It has probably happened to most of us. A video is posted on your Facebook feed by a friend, or more than likely a friend of a friend, so you click on it. It’s an anonymous foot kicking the shit out of a plucked and gutted chicken carcass. It’s kicked everywhere, across a tiled floor, into a washing machine, against skirting boards again and again, until it is a puddle of pink, fleshy, gloop. It’s unbearable. Yet it’s impossible not to watch. In its entirety. A couple of times.
Adult is that video as sound. It’s the sound of a foot kicking the shit out of an uncooked roast chicken. Leeds quartet Blacklisters’s second album is an assault; it’s tasteless, depraved, morbidly fascinating and an endlessly addictive. From the off the flares are lit. “I’m not messing around here”, vocalist Billy Wood drawls in the opener, ’Shirts’, and he’s not.

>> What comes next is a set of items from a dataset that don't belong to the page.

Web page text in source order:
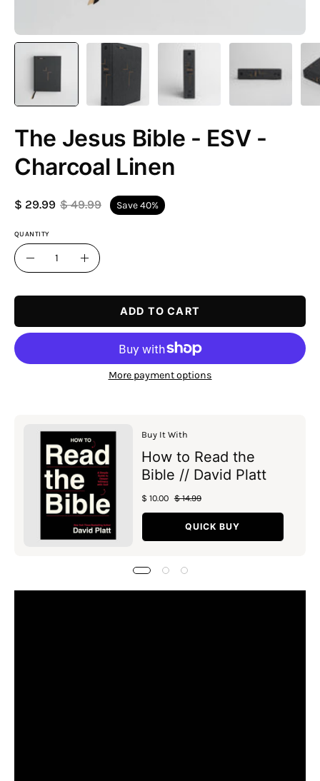
The Jesus Bible - ESV -
Charcoal Linen
$ 29.99 $ 49.99 Save40%
QUANTITY
Quantity
Decrease
Increase
ADD TO CART
More payment options
Buy It With
How to Read the
Bible // David Platt
$ 10.00 $ 14.99
QUICK BUY
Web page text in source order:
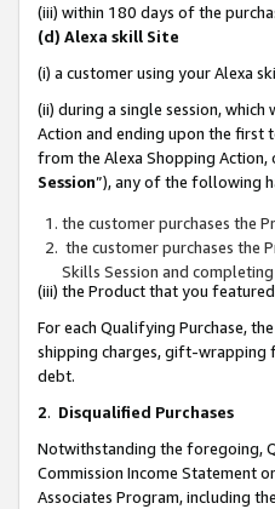
(iii) within 180 days of the
(d) Alexa skill Site
(i) a customer using your Alexa
(ii) during a single session,
Action and ending upon the first
from the Alexa Shopping Action,
Session”), any of the following
the customer purchases the
the customer purchases the
Skills Session and
(iii) the Product that you
For each Qualifying Purchase,
shipping charges, gift-wrapping
debt.
2. Disqualified Purchases
Notwithstanding the foregoing,
Commission Income Statement
Associates Program, including
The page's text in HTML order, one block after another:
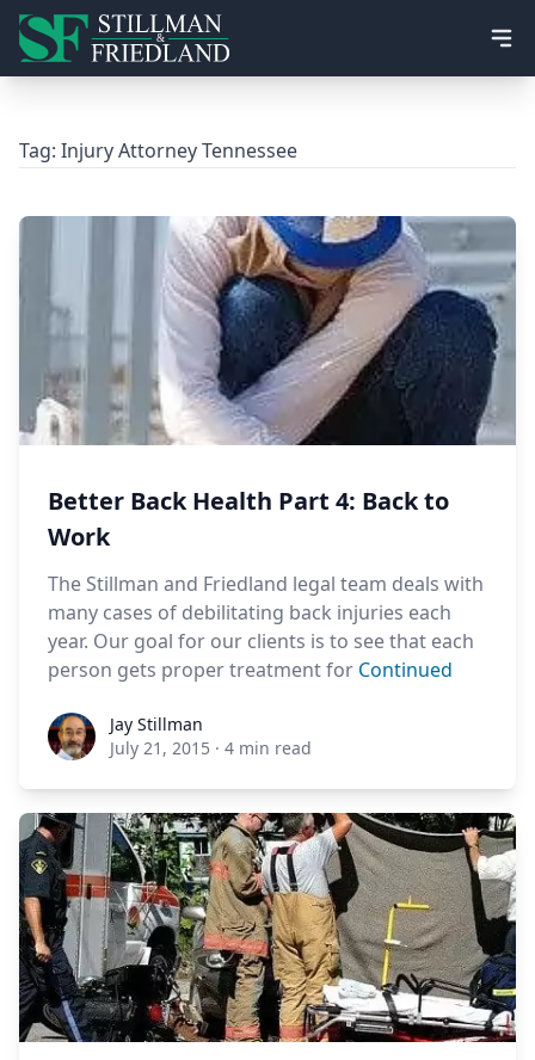
Tag: Injury Attorney Tennessee
Better Back Health Part 4: Back to
Work
The Stillman and Friedland legal team deals with
many cases of debilitating back injuries each
year. Our goal for our clients is to see that each
person gets proper treatment for Continued
Jay StillmanJay Stillman
July 21, 2015 · 4 min read

They’re not. The guitar riffs are down-stroked like square sound-waves. Chug-to-chug-to-palm-mute. When the guitar distortion is twisted up semi-tones in the chorus it’s as tasteful an invocation of the feeling of disorientation as can be created.
Each song on Adult is smashed into, torn apart and then scattered like feathers from a pillow. And there is nothing, nothing, better than hearing guitars being pummelled on a double down-stroke as a bass line tries frantically to keep up on sixteenths. What does that actually mean? Fuck knows. Probably nothing. But it sounds like something is deteriorating. It’s cathartic. ‘Cash Cow’ is this deterioration. ‘Cash Cow’ sounds like the Locust being elbow smashed from the top turnbuckle. MMA. Conditioning training. Pain.

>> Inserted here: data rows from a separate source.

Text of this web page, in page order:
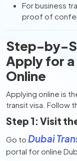
For business
proof of
Step-by-
Apply for a
Online
Applying online is
transit visa. Follow
Step 1: Visit
Go to Dubai
portal for online
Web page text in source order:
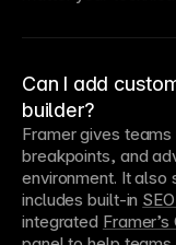
Can I add
builder?
Framer gives
breakpoints, and
environment. It
includes built-in
integrated Framer’s
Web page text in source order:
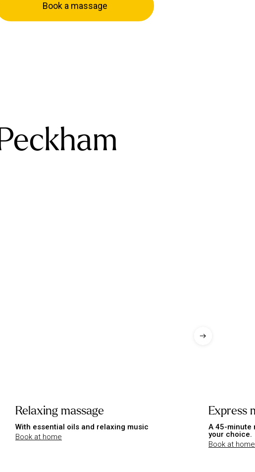
Book a massage
Relaxing massage
With essential oils and relaxing music
Book at home
Express
A 45-minute
your choice.
Book at home
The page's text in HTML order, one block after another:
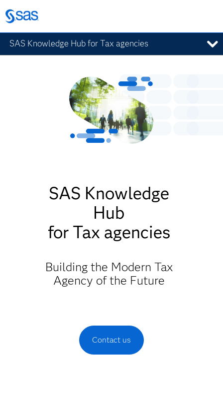
SAS Knowledge Hub for Tax agencies
SAS Knowledge
Hub
for Tax agencies
Building the Modern Tax
Agency of the Future
Contact us
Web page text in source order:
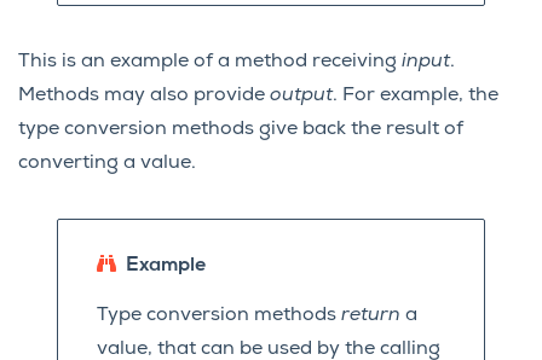
This is an example of a method receiving input.
Methods may also provide output. For example, the
type conversion methods give back the result of
converting a value.
Example
Type conversion methods return a
value, that can be used by the calling
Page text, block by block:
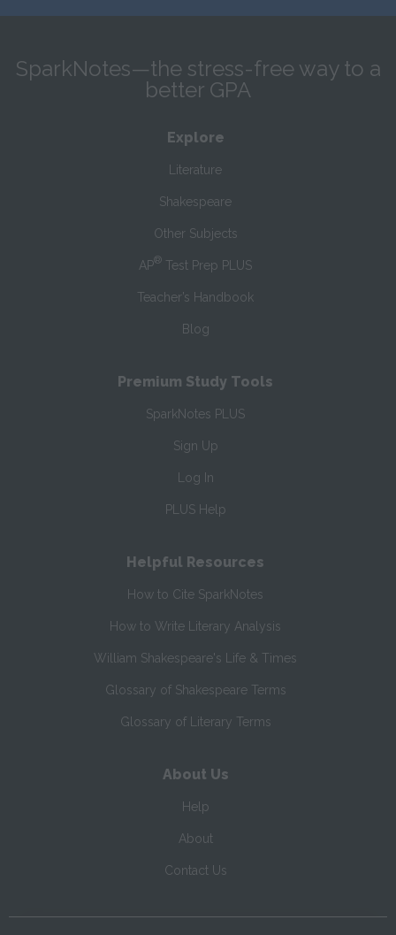
SparkNotes—the stress-free way to a
better GPA
Explore
Literature
Shakespeare
Other Subjects
AP® Test Prep PLUS
Teacher’s Handbook
Blog
Premium Study Tools
SparkNotes PLUS
Sign Up
Log In
PLUS Help
Helpful Resources
How to Cite SparkNotes
How to Write Literary Analysis
William Shakespeare's Life & Times
Glossary of Shakespeare Terms
Glossary of Literary Terms
About Us
Help
About
Contact Us
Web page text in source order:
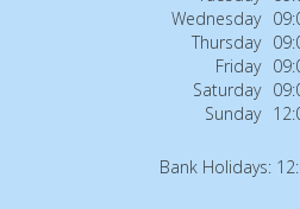
Wednesday
Thursday
Friday
Saturday
Sunday
Bank Holidays:
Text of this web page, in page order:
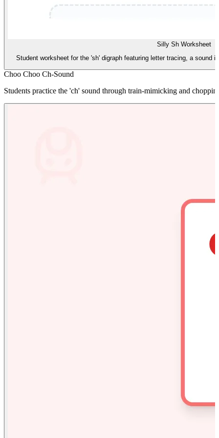
Silly Sh Worksheet
Student worksheet for the 'sh' digraph featuring letter tracing, a sound
Choo Choo Ch-Sound
Students practice the 'ch' sound through train-mimicking and
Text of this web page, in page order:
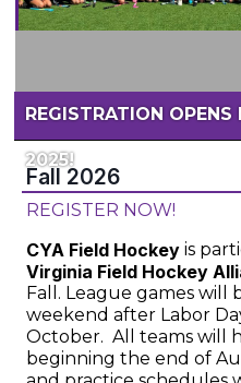
REGISTRATION OPENS
2025!
Fall 2026
REGISTER NOW!
CYA Field Hockey is
Virginia Field Hockey
Fall. League games will
weekend after Labor
October. All teams will
beginning the end of

Yes this hurts. But it can’t be turned off. Not when the third song is called ‘The Sadness Of Axl Rose’. Not when each word is indecipherable, except for something about “five more years” – perhaps a note of anticipation on the timeline before the next GnR album? It sounds like Billy cries in a breakdown, or maybe it’s the sound of disgust at himself? Disgust at onanism? It’s unhinged.

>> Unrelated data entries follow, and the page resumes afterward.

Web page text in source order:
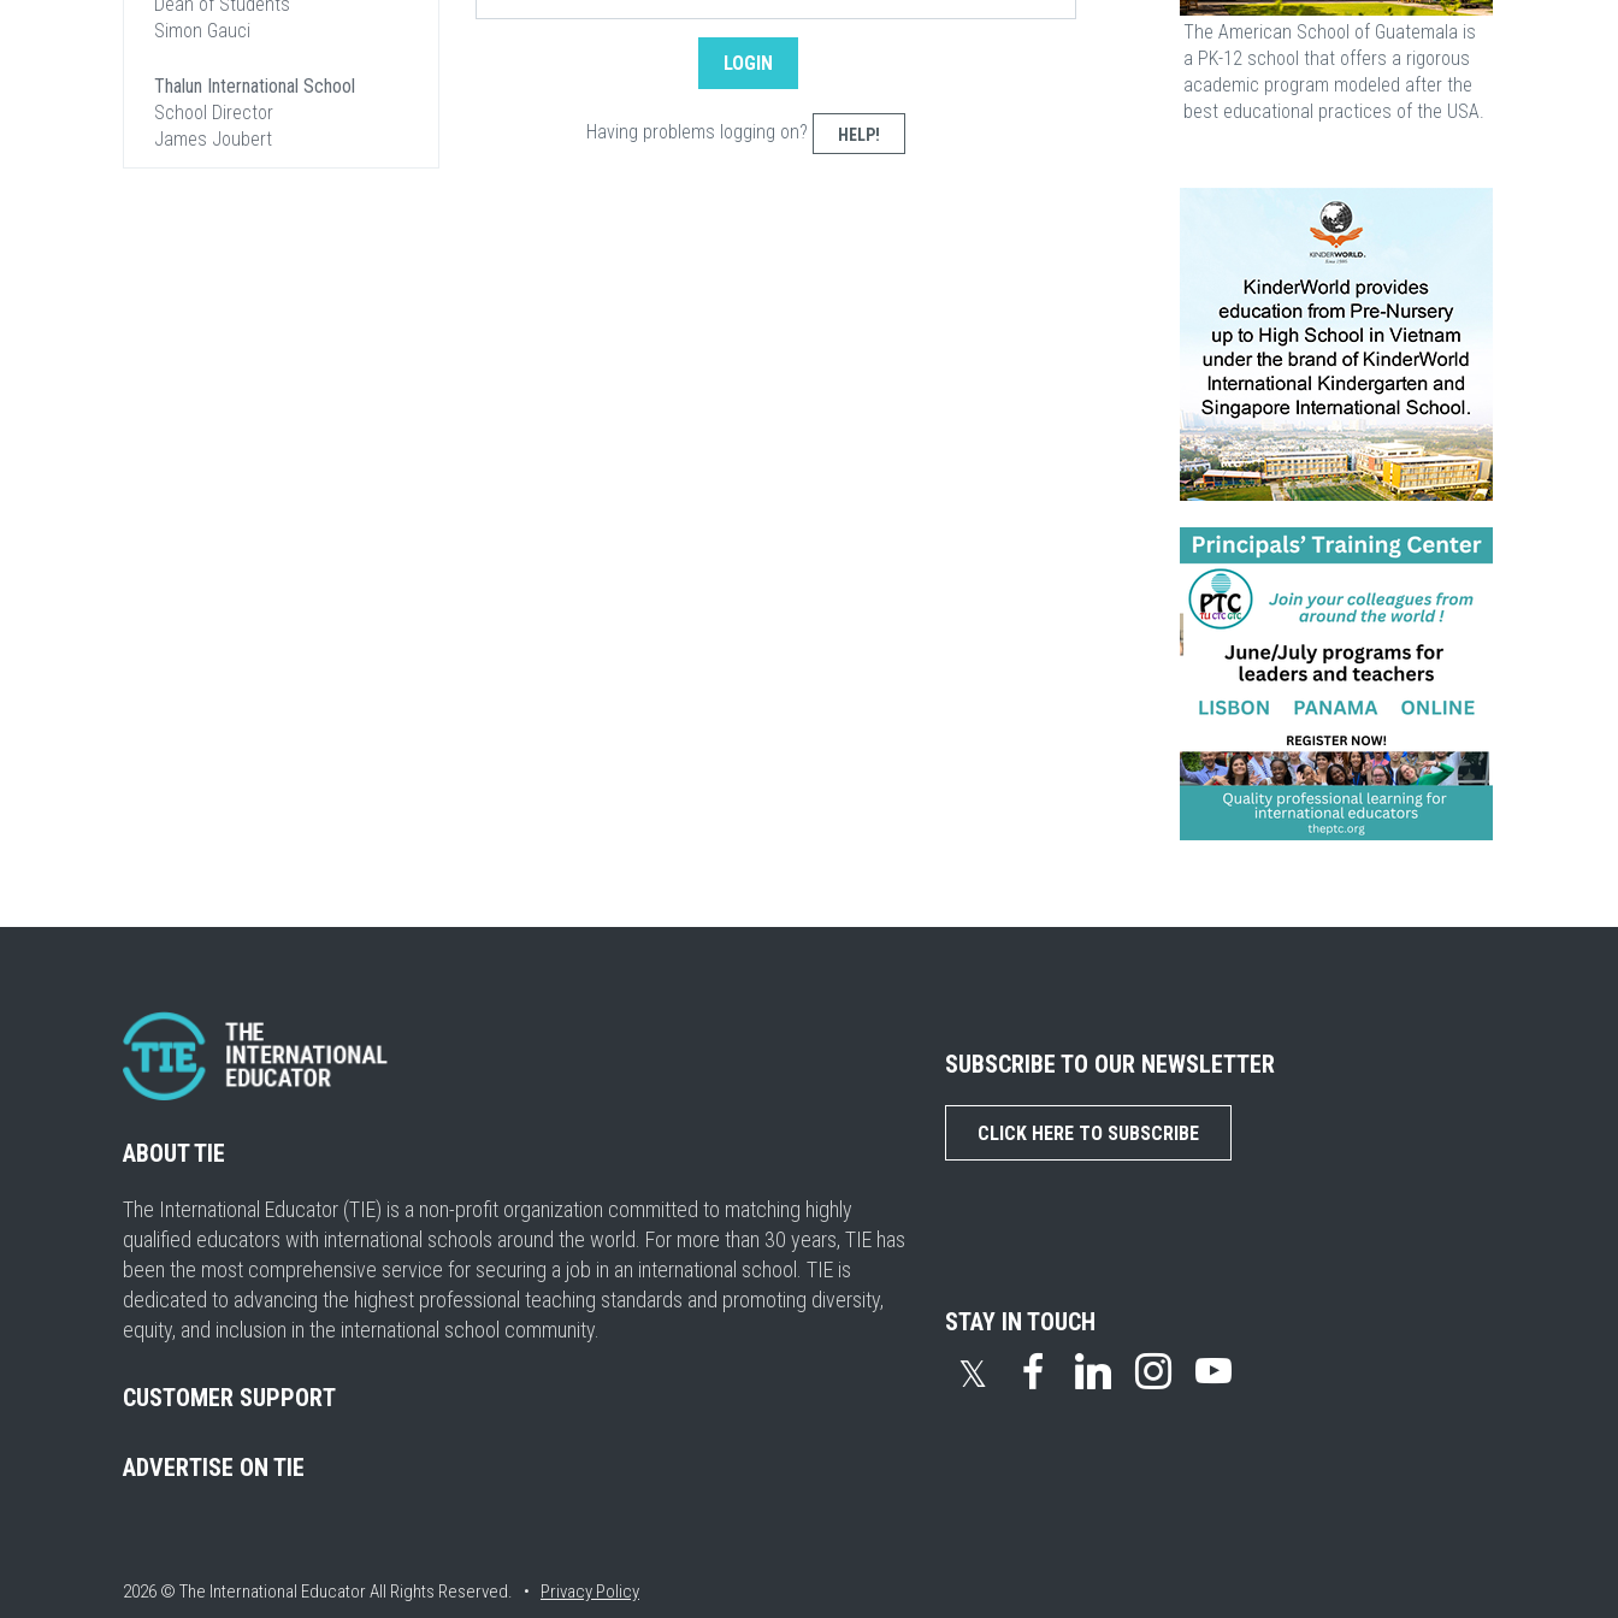
Having problems logging on? HELP!
Simon Gauci
Thalun International School
School Director
James Joubert
The American School of Guatemala is
a PK-12 school that offers a rigorous
academic program modeled after the
best educational practices of the USA.
ABOUT TIE
The International Educator (TIE) is a non-profit organization committed to matching highly
qualified educators with international schools around the world. For more than 30 years, TIE has
been the most comprehensive service for securing a job in an international school. TIE is
dedicated to advancing the highest professional teaching standards and promoting diversity,
equity, and inclusion in the international school community.
CUSTOMER SUPPORT
ADVERTISE ON TIE
SUBSCRIBE TO OUR NEWSLETTER
CLICK HERE TO SUBSCRIBE
STAY IN TOUCH
𝕏
2026 © The International EducatorAll Rights Reserved. • Privacy Policy

If there is a respite it’s ‘Dream Boat’, where guitar lines are drilled, for the most part, then they stop. There’s some kind of muttered talking going on in the background. The toms thud into cymbals. Then a two-note riff plays over and over while the bass slowly moves between its own four note repetition. And there’s noise. So much noise. Glorious noise. The kind you never want to end.
Their first album, BLCKLSTRS was a huge, sprawling, detonation, and so is Adult. This is even more of a monster. ‘Priss’ is a stuck riff, plenty of screaming, and a chorus of “I’m a sinking ship.” Several of their songs, if not most of them, are underpinned by one or two note guitar riffs. Yes. Just yes. Do not ignore this. Adult demands respect. If you don’t respect it, it will fuck you up.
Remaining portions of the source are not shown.